Artificial intelligent assistant

Maximizing variance with compact support **Claim** : Let $X$ be a random variable whose support is $[0,r]$. Then $\text{Var }X<\frac{r^2}{4}.$ I'm not sure how to prove this claim, but the intuitive idea is that you saturate the inequality by calculating the variance when $P(X=0)=P(X=r)=\frac{1}{2}$. I want to find a bivariate generalization of the above theorem. Specifically, something like the following: **Claim:** Let $X$ and $Y$ be random variables with a joint compact support of area $A$. Then $\text{Var }X \cdot \text{Var }Y - \text{Cov}^2(X,Y) < ???$ I would like to figure the value of '???' as a function of $A$ if it even exists. And also perhaps prove the claim if it is true. Can you help?
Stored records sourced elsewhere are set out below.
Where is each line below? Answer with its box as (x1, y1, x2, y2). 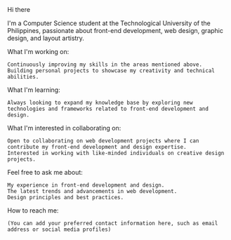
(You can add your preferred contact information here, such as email (7, 220, 218, 227)
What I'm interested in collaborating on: (7, 124, 121, 132)
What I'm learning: (7, 86, 61, 94)
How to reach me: (7, 206, 59, 215)
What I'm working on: (7, 48, 70, 55)
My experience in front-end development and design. (7, 182, 165, 189)
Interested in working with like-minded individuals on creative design (7, 149, 225, 156)
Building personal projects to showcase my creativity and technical (7, 67, 216, 74)
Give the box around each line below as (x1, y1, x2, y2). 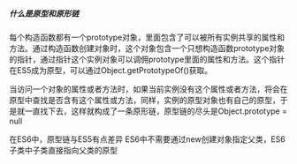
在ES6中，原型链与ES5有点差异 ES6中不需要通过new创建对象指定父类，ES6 (9, 133, 286, 145)
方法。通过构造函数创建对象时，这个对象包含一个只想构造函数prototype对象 (9, 42, 286, 53)
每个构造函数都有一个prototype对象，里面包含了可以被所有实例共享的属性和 (9, 32, 286, 42)
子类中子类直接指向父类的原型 (9, 145, 118, 155)
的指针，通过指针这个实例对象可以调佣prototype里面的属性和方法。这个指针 (9, 54, 286, 64)
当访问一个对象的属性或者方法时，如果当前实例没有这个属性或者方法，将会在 (9, 84, 288, 94)
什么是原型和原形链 (9, 8, 80, 19)
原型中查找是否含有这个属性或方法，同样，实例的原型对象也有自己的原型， (9, 94, 280, 105)
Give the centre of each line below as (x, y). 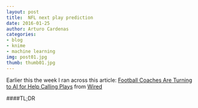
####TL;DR (21, 98)
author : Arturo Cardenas (38, 29)
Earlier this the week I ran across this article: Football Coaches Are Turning (99, 80)
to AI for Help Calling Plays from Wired (54, 86)
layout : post (23, 12)
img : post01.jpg (27, 57)
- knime (16, 46)
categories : (21, 35)
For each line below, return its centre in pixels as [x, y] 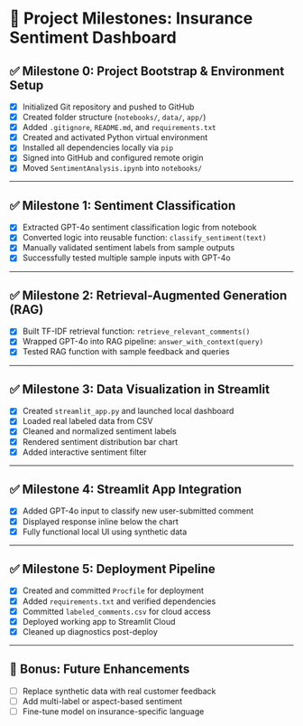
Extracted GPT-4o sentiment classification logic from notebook [139, 227]
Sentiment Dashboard [93, 38]
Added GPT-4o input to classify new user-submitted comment [138, 511]
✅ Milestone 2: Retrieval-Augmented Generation [148, 295]
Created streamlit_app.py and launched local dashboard [128, 411]
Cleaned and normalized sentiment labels [100, 431]
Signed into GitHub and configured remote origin [113, 158]
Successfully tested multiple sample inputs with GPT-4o [127, 258]
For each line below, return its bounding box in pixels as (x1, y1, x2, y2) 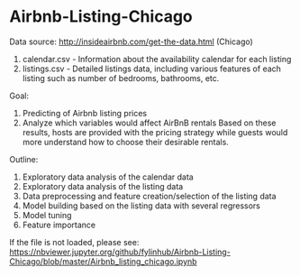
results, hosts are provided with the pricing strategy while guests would (22, 126, 288, 137)
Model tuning (22, 209, 72, 220)
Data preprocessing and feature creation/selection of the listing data (22, 190, 277, 201)
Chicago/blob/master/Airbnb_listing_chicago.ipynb (9, 255, 197, 267)
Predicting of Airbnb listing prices (22, 107, 148, 118)
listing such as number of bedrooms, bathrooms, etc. (22, 72, 220, 83)
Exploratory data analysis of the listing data (22, 180, 184, 191)
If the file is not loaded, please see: (9, 236, 140, 247)
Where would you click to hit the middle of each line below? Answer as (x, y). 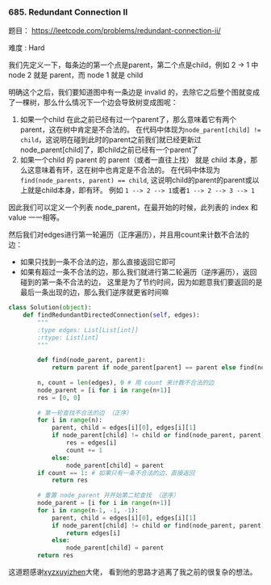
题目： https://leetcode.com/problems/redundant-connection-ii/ (115, 31)
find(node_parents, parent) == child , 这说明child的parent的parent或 (136, 180)
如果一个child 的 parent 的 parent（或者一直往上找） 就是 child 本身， (135, 160)
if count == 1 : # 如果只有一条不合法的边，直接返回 (116, 473)
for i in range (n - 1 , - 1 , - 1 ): (88, 510)
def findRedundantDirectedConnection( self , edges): (111, 315)
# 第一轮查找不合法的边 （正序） (85, 413)
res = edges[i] (91, 443)
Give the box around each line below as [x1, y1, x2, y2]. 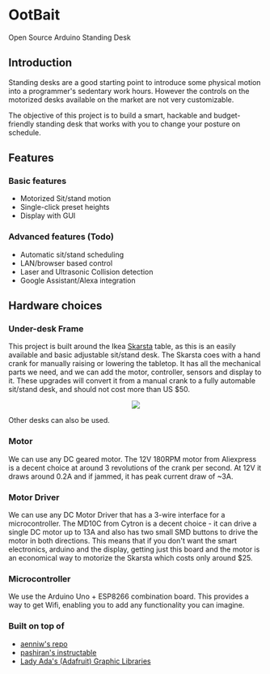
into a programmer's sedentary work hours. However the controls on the [8, 86, 250, 96]
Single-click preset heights [19, 203, 110, 212]
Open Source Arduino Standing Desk [8, 32, 131, 42]
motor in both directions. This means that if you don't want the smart [8, 536, 237, 546]
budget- [213, 110, 241, 120]
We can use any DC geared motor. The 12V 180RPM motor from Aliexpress [8, 454, 257, 463]
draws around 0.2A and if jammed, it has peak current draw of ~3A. [8, 471, 234, 481]
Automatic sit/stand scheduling [19, 250, 124, 259]
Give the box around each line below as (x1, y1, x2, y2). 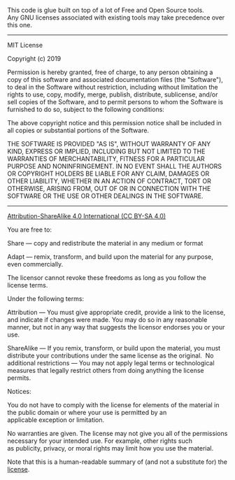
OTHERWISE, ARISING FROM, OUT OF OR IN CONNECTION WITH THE (7, 185, 211, 192)
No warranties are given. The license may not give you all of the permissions (7, 430, 228, 437)
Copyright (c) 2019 (7, 55, 62, 62)
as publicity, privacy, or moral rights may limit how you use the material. (7, 444, 214, 452)
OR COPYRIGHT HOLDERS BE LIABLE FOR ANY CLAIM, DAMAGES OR (7, 169, 210, 178)
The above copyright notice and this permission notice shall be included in (7, 119, 222, 127)
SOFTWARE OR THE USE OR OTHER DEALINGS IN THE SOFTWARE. (7, 192, 204, 200)
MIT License (7, 41, 43, 49)
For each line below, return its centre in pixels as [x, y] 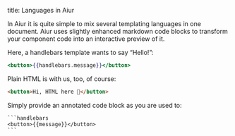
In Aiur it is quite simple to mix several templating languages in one [104, 24]
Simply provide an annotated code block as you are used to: [95, 105]
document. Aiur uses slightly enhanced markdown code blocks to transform [117, 31]
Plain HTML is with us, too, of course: [62, 79]
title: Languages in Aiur [41, 10]
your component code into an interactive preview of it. [86, 39]
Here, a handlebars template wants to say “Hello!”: [80, 52]
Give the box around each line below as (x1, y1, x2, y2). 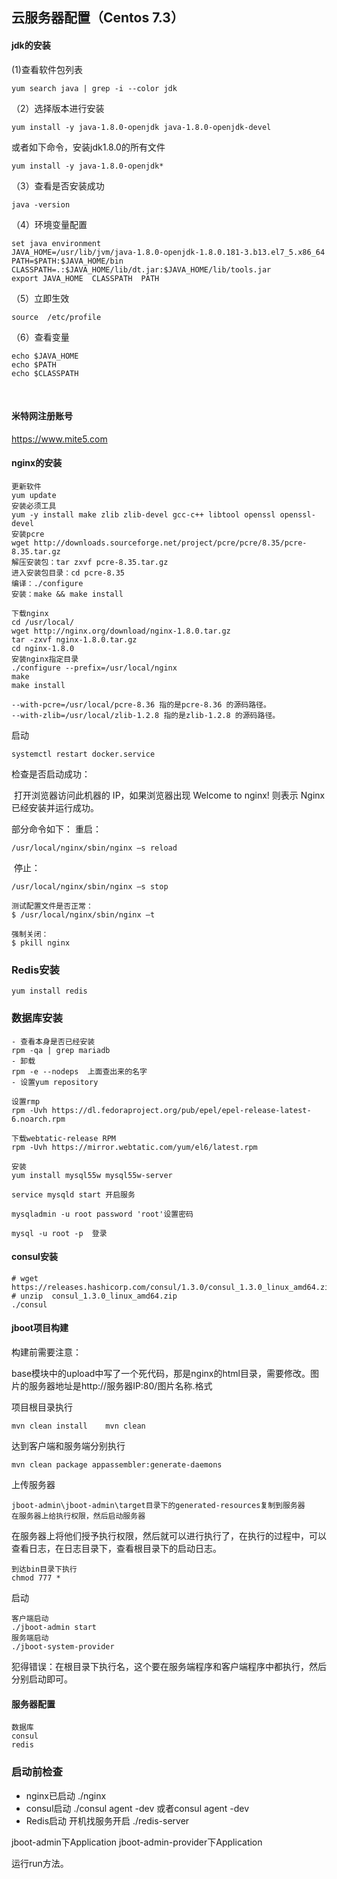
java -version (11, 199, 71, 210)
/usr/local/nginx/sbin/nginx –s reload (11, 843, 178, 853)
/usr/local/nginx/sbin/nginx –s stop (11, 882, 169, 892)
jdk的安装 (11, 39, 51, 51)
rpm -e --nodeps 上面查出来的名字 (11, 1066, 148, 1077)
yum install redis (11, 986, 88, 997)
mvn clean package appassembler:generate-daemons (11, 1460, 223, 1470)
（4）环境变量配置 (11, 218, 88, 230)
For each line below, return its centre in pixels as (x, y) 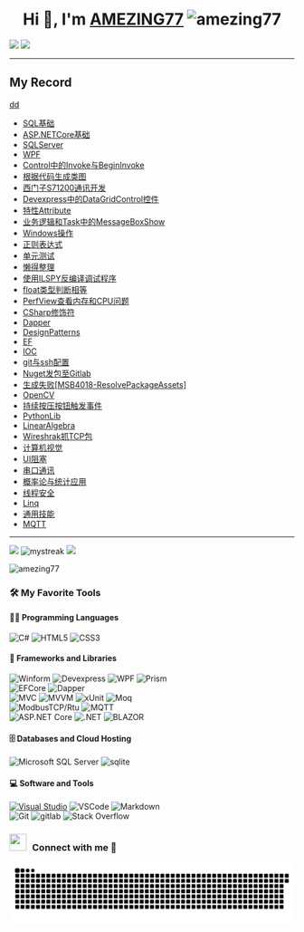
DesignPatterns (51, 331)
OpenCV (38, 395)
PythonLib (42, 416)
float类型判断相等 (55, 289)
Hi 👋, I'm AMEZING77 (103, 19)
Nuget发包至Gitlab (57, 373)
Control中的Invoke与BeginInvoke (83, 165)
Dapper (37, 322)
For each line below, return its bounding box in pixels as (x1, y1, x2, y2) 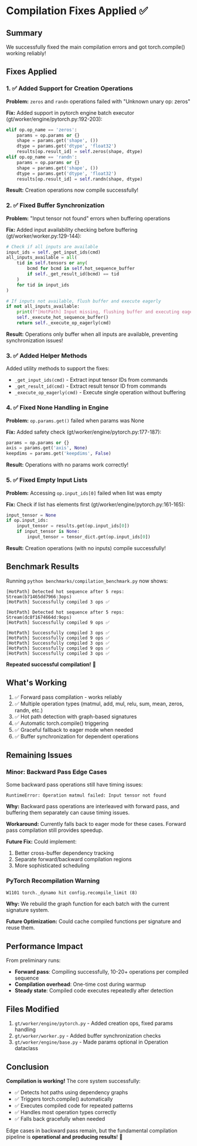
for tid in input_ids (16, 282, 69, 288)
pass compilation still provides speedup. (6, 827, 104, 834)
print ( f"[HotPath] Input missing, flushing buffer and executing (16, 309, 180, 315)
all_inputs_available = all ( (6, 255, 77, 261)
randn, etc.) (14, 707, 43, 714)
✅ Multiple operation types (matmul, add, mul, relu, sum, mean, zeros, (14, 700, 184, 707)
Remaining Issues (6, 750, 72, 760)
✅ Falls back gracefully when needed (14, 1115, 106, 1122)
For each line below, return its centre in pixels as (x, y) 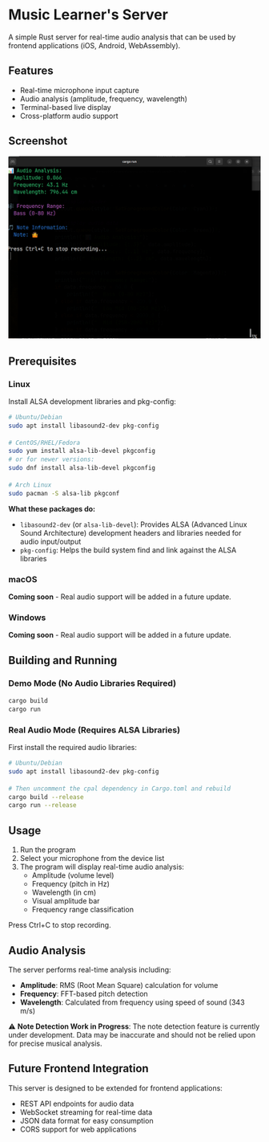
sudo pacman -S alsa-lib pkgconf (64, 493)
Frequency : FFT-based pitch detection (84, 993)
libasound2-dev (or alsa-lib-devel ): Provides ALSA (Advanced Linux (133, 524)
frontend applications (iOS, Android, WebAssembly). (94, 45)
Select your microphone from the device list (92, 859)
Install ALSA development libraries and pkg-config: (92, 401)
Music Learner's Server (88, 15)
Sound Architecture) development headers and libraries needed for (130, 532)
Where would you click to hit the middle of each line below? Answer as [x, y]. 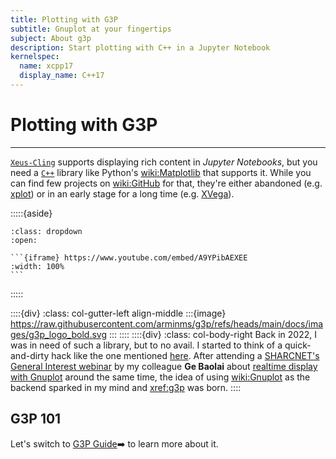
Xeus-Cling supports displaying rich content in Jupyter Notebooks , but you [164, 162]
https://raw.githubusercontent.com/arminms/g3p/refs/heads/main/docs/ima [167, 323]
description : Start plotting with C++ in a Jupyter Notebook [140, 47]
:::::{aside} [31, 213]
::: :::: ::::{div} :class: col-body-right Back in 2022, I [212, 334]
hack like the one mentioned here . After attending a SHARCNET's [185, 355]
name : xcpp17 [46, 66]
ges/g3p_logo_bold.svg [58, 334]
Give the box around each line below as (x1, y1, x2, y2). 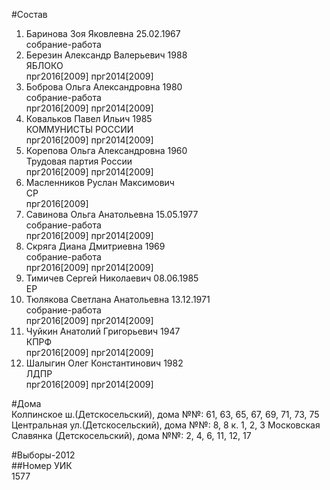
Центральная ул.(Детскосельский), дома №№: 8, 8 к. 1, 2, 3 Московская (11, 419, 321, 431)
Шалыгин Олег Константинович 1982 (25, 357, 184, 369)
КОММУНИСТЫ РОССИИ (25, 124, 134, 135)
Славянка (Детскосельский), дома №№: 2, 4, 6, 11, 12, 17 (11, 430, 252, 441)
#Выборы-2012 (11, 449, 76, 461)
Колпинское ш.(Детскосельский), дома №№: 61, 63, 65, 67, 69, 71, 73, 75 (11, 409, 320, 420)
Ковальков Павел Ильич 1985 (25, 113, 153, 124)
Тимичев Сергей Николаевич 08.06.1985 (25, 272, 199, 284)
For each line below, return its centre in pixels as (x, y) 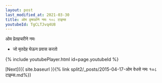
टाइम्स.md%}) (18, 75)
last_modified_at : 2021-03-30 (38, 15)
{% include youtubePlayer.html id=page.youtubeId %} (62, 59)
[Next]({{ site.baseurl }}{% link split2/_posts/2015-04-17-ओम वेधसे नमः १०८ (81, 69)
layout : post (19, 10)
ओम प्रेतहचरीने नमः (20, 39)
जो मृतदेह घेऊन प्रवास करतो (35, 49)
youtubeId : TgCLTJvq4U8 (31, 24)
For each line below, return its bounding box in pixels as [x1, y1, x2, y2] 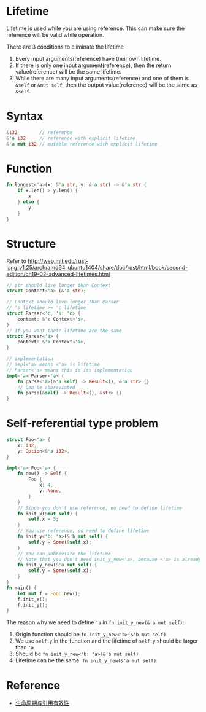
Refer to [6, 257, 26, 265]
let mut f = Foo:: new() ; [17, 590, 81, 597]
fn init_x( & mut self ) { [17, 511, 78, 517]
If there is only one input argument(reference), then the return [15, 61, 172, 69]
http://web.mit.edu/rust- [27, 257, 89, 265]
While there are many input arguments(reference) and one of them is [15, 74, 189, 82]
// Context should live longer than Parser [6, 299, 120, 305]
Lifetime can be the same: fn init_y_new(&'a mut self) [15, 657, 157, 664]
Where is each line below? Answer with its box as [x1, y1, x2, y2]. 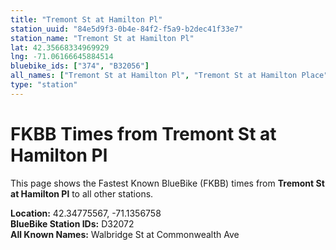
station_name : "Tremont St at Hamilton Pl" [10, 33, 195, 43]
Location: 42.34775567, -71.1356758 [10, 207, 162, 219]
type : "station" [10, 80, 78, 90]
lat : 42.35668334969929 [10, 42, 110, 53]
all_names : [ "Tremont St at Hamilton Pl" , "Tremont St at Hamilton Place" [10, 71, 329, 81]
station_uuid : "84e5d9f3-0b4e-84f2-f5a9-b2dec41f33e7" [10, 24, 244, 34]
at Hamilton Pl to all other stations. [10, 187, 154, 200]
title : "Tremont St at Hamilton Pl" [10, 14, 163, 25]
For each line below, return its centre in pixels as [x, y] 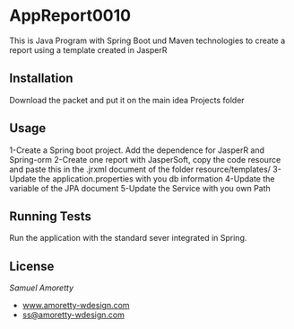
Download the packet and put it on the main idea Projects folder [127, 100]
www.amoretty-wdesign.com [76, 306]
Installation [41, 79]
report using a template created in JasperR [88, 49]
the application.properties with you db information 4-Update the [156, 178]
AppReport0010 [70, 16]
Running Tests [50, 216]
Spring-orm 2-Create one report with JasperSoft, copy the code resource [145, 159]
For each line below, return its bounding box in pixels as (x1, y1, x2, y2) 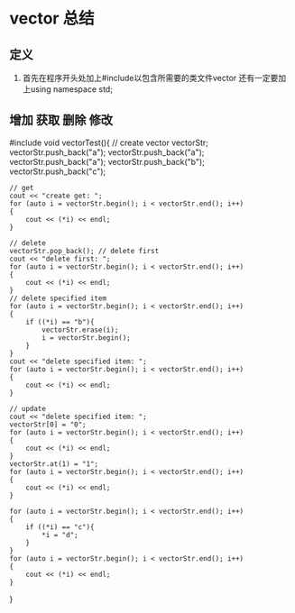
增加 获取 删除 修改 (9, 113, 113, 128)
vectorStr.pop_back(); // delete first (9, 246, 160, 255)
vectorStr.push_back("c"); (9, 166, 106, 177)
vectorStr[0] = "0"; (9, 420, 88, 429)
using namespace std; (30, 84, 113, 95)
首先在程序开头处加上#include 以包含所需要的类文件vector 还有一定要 (22, 73, 279, 83)
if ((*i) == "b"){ (25, 317, 95, 326)
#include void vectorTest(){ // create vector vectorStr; (9, 137, 209, 148)
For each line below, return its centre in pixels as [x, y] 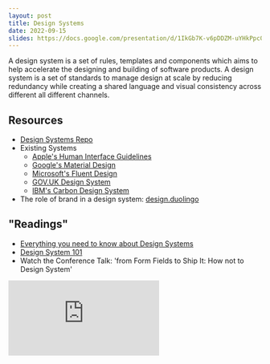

Clearly by definition of variance, if you move some probability mass farther away from the mean then this will increase variance. So all the probability mass is split between $0$ and $r$. Let $p = p(r)$. Then the mean is $pr$ and the expectation of the square is $pr^2$. Thus you want to maximize $pr^2 - (pr)^2 = r^2p(1-p)$. You can show the maximum occurs at $p = 1/2$ in which case the variance is $r^2/4$. I'm not sure about the two variable generalization but it seems like the maximum should occur when the two variables are independent, i.e. your support is a rectangle. If that's true, then you get the same answer for your variance quantity if $A$ is fixed regardless of the side lengths of your rectangle, and I believe the answer for the maximum will be $A^2/16$.